Further, "[r]eviewing courts reverse convictions on direct appeal on the ground of incompetence of counsel only if the record on appeal demonstrates there could be no rational tactical purpose for counsel's omissions." (People v. Lucas (1995) 12 Cal.4th 415, 442; see also People v. Anderson (2001) 25 Cal.4th 543, 569 ["When a claim of ineffective assistance is made on direct appeal, and the record does not show the reason for counsel's challenged actions or omissions, the conviction must be affirmed unless there could be no satisfactory explanation"].)

Here, there was no ineffective assistance of counsel because, as we have already concluded, the testimony by Rogala (1) was not inadmissible hearsay; and (2) did not violate the confrontation clause. Accordingly, any failure to object to Rogala's testimony cannot be considered ineffective assistance of counsel.

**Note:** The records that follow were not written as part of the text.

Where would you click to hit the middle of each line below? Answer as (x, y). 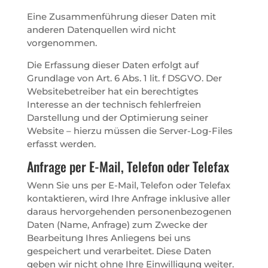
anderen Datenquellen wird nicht (101, 29)
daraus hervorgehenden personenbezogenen (129, 211)
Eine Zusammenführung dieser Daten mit (121, 16)
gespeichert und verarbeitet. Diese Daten (119, 251)
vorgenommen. (62, 42)
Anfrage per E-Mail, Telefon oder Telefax (128, 166)
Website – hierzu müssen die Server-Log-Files (130, 130)
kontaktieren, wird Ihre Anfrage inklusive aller (128, 198)
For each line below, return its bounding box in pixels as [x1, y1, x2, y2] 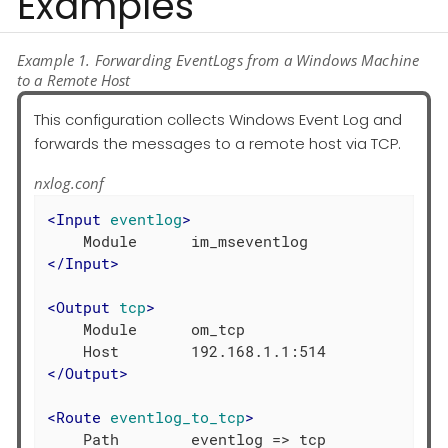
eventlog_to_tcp [110, 406, 246, 427]
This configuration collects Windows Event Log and [34, 109, 402, 131]
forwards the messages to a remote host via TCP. [34, 133, 401, 155]
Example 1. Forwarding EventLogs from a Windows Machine [17, 50, 420, 70]
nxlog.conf [34, 173, 105, 194]
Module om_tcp [47, 318, 246, 339]
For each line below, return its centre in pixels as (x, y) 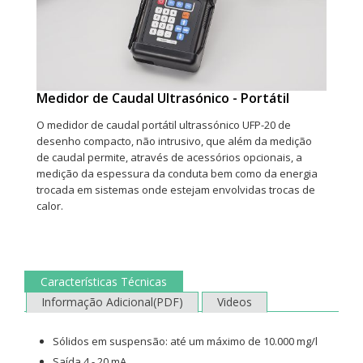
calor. (50, 206)
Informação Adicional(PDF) (112, 302)
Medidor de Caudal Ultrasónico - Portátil (163, 98)
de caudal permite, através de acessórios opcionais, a (169, 158)
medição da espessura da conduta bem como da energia (177, 174)
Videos (235, 302)
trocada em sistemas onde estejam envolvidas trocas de (176, 190)
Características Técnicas (104, 282)
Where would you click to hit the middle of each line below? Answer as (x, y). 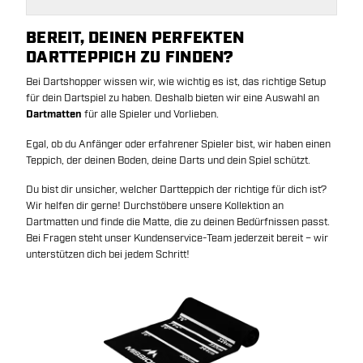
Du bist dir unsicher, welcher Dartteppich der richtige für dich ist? (176, 190)
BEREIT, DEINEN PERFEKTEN (135, 38)
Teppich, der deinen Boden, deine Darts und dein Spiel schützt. (168, 160)
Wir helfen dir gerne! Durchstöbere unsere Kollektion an (155, 206)
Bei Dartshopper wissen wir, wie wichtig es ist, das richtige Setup (176, 82)
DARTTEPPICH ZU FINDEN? (130, 58)
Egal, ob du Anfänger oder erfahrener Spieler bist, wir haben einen (178, 144)
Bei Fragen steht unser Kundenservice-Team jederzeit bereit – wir (177, 238)

III. HEARSAY TESTIMONY OF L.M.'S AUNT

Flournoy asserts that his conviction must be reversed because the court erroneously admitted L.M.'s Aunt Wells's testimony regarding L.M.'s account of the rape. This contention is unavailing.

A. Background

During Wells's testimony, Flournoy's trial counsel objected on the grounds of hearsay to her recounting L.M.'s story about the rape that she told her in church. The prosecutor argued that Wells's testimony was admissible as a prior consistent statement, and under the "fresh complaint" exception to the hearsay rule. The court ruled that L.M.'s statements to Wells were inadmissible as prior consistent statements, but were admissible on the fresh complaint theory. The court further ruled that it would instruct the jury that the statements were not admitted for the truth of the matter stated. When trial resumed the court instructed the jury that it could not consider L.M.'s statements for their truth, but only for the circumstances under which L.M. made the disclosure. Wells then testified to what L.M. told her concerning the rape, as described in the factual background section, ante.

B. Analysis

Testimony regarding a victim's disclosure of a sexual assault is admissible "for a limited, nonhearsay purpose─namely, to establish the fact of, and the circumstances surrounding, the victim's disclosure of the assault to others─whenever the fact that the disclosure was made and the circumstances under which it was made are relevant to the trier of fact's determination as to whether the offense occurred." (People v. Brown (1994) 8 Cal.4th 746, 749-750.) However, the testimony should be "carefully limited to the fact that a complaint was made, and to the circumstances surrounding the making of the complaint, thereby eliminating or at least minimizing the risk that the jury will rely upon the evidence for an impermissible hearsay purpose." (Id. at p. 762.) "Caution in this regard is particularly important because, if the details of the victim's extrajudicial complaint are admitted into evidence, even with a proper limiting instruction, a jury may well find it difficult not to view these details as tending to prove the truth of the underlying charge of sexual assault [citation], thereby converting the victim's statement into a hearsay assertion [citation]." (Id. at p. 763.)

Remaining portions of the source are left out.